YOUR INSTRUCTIONS:
Only the lines from the one containing "templates tend to perform well." through the one containing "niche markets." should be printed, exactly as they appear below, with both ends included.

MATERIAL FOR THIS TASK:

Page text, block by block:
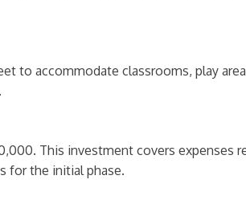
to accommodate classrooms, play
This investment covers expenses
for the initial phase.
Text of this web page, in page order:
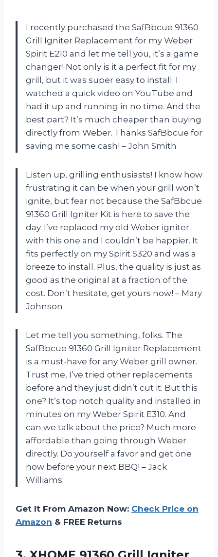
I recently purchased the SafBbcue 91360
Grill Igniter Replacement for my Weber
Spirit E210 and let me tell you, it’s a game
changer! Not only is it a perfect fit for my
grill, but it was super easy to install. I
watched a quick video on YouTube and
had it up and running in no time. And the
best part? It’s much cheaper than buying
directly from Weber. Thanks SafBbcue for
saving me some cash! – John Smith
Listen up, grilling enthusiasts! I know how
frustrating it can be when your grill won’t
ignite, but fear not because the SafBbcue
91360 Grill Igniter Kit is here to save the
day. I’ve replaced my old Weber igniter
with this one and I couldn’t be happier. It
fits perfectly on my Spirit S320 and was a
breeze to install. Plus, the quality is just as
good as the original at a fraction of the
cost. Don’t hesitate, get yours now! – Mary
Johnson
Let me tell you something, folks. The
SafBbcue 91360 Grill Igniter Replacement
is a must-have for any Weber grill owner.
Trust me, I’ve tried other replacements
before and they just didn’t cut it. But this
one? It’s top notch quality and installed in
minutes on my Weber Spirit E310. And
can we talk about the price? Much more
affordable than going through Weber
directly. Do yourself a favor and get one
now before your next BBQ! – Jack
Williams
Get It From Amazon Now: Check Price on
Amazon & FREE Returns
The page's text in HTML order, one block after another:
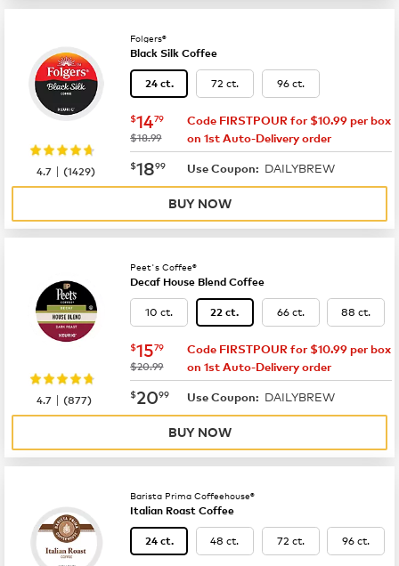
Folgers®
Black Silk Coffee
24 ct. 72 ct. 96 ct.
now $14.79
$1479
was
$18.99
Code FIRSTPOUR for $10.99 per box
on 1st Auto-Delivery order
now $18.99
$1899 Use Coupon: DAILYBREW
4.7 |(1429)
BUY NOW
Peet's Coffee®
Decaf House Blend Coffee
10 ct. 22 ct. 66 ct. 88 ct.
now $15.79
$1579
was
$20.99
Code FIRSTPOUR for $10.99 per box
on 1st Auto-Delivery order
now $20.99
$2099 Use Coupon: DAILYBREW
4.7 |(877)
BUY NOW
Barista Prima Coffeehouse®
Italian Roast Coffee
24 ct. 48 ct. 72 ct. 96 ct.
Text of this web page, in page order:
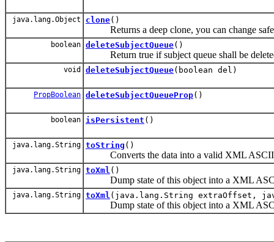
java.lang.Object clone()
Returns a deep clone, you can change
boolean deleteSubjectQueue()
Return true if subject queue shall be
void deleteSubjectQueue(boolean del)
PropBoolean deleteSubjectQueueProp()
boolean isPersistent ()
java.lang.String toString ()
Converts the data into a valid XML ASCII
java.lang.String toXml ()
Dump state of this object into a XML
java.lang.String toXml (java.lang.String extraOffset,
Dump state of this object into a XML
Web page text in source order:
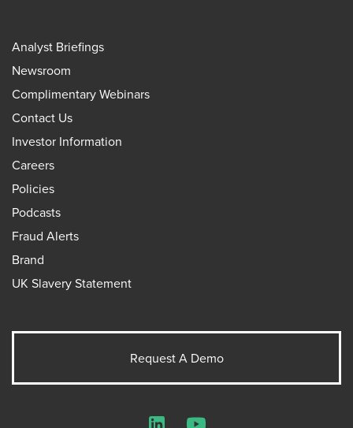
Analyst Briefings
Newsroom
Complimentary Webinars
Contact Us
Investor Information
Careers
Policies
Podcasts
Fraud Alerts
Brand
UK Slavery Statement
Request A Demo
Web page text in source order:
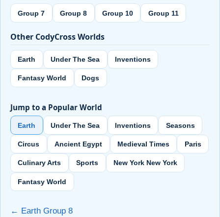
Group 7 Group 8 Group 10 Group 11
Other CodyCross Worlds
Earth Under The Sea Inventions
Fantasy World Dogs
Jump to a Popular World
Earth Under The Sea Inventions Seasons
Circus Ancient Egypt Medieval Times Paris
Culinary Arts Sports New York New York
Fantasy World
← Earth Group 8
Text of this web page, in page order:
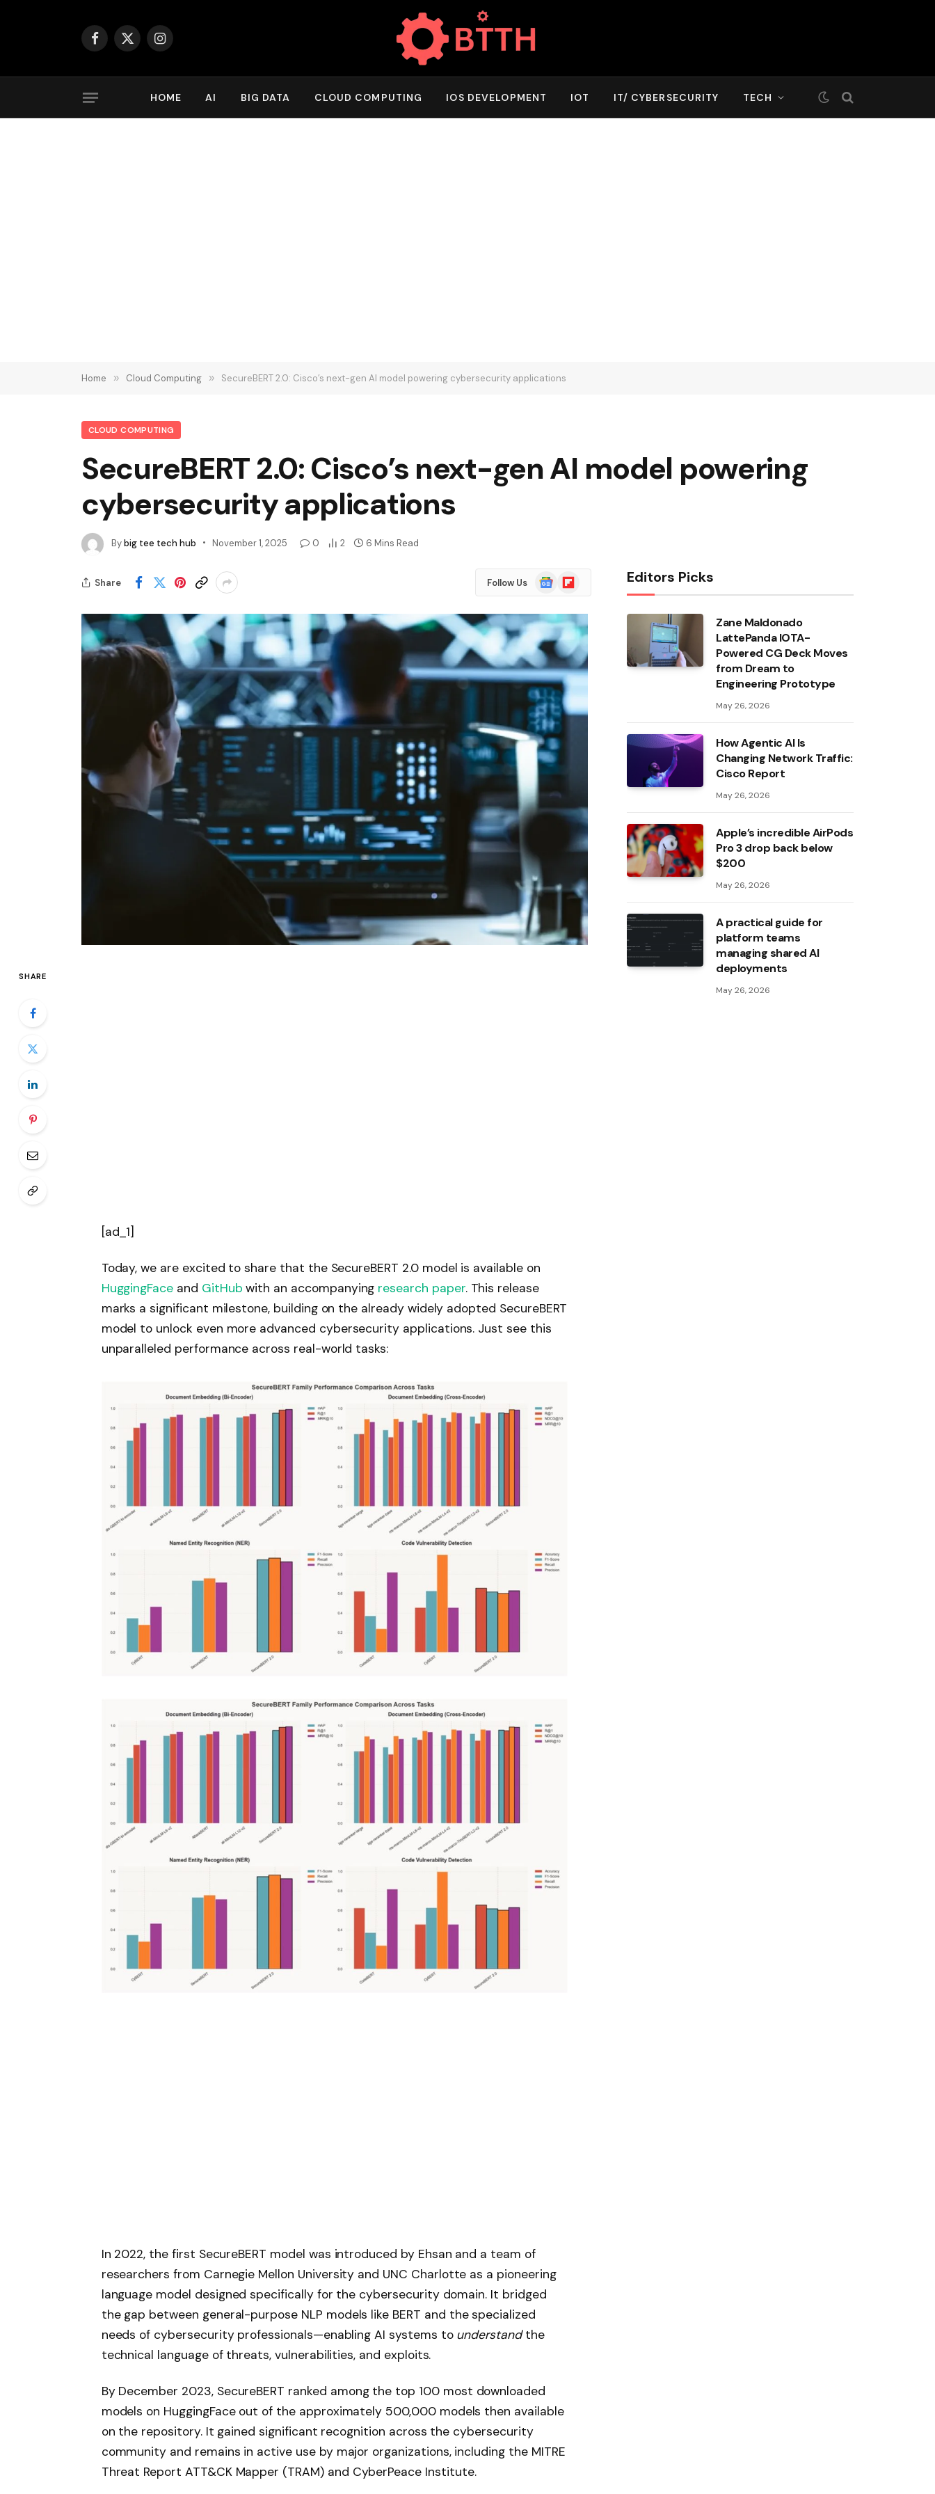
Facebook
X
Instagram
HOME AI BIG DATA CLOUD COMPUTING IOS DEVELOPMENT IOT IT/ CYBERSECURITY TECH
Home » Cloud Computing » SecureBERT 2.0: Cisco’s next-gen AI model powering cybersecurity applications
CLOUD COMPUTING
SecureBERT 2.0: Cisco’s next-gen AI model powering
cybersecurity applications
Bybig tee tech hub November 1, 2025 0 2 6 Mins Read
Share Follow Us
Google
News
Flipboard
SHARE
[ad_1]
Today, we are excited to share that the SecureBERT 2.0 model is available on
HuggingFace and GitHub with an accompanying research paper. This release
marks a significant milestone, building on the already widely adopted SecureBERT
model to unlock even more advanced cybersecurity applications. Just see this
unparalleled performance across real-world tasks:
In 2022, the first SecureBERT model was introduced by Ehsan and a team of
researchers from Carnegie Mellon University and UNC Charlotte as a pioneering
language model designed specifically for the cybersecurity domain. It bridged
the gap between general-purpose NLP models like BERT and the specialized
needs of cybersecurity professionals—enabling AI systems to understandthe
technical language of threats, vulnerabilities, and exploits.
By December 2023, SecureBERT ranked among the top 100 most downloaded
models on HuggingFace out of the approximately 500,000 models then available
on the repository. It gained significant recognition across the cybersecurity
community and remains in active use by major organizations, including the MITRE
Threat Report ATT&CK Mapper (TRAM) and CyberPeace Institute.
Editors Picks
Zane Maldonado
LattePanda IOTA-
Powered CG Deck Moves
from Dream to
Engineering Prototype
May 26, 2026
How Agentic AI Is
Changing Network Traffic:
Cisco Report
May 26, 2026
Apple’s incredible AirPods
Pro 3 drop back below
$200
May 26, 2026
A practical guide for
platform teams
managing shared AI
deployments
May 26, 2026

* * *

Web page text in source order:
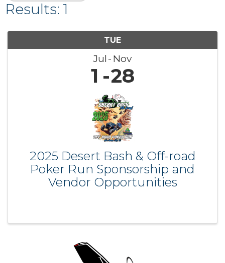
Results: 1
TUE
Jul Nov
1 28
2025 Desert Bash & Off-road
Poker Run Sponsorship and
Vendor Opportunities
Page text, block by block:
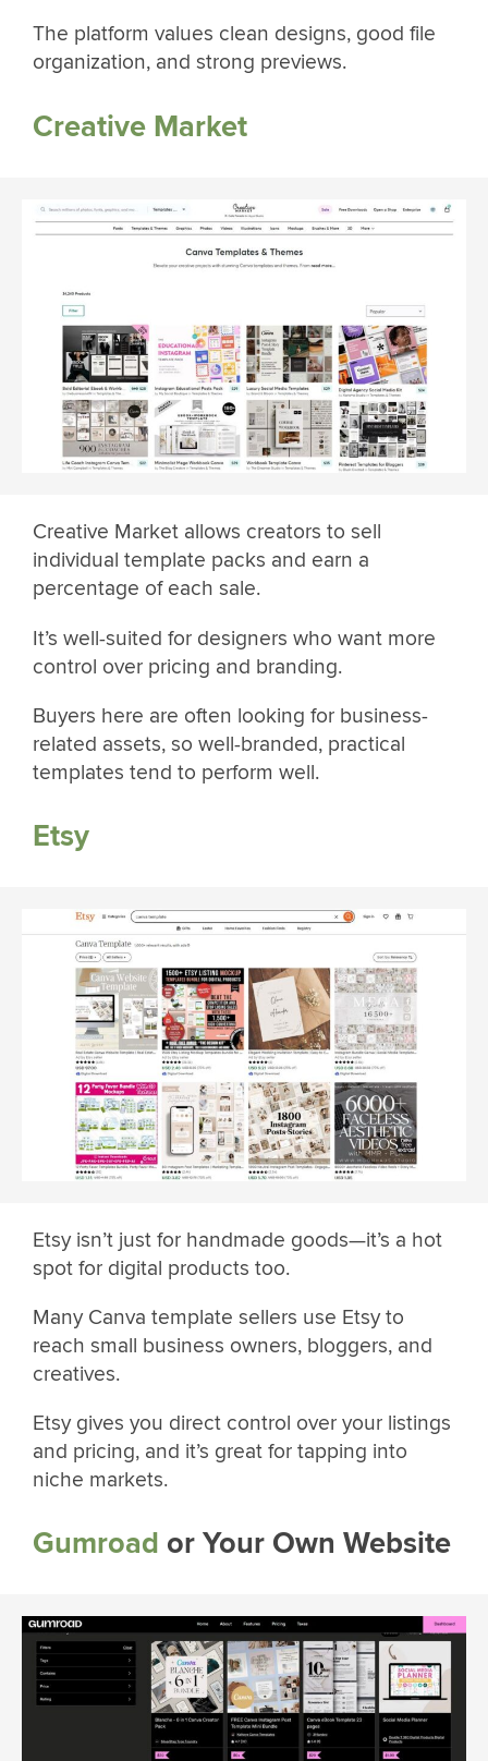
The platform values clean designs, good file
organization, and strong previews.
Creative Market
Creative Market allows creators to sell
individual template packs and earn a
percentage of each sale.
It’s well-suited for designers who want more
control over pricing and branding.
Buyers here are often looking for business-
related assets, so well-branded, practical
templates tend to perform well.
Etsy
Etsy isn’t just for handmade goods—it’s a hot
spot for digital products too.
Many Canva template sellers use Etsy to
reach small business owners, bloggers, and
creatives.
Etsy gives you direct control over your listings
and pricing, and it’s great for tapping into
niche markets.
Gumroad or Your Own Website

SOLUTION FOR THIS TASK:
templates tend to perform well.
Etsy
Etsy isn’t just for handmade goods—it’s a hot
spot for digital products too.
Many Canva template sellers use Etsy to
reach small business owners, bloggers, and
creatives.
Etsy gives you direct control over your listings
and pricing, and it’s great for tapping into
niche markets.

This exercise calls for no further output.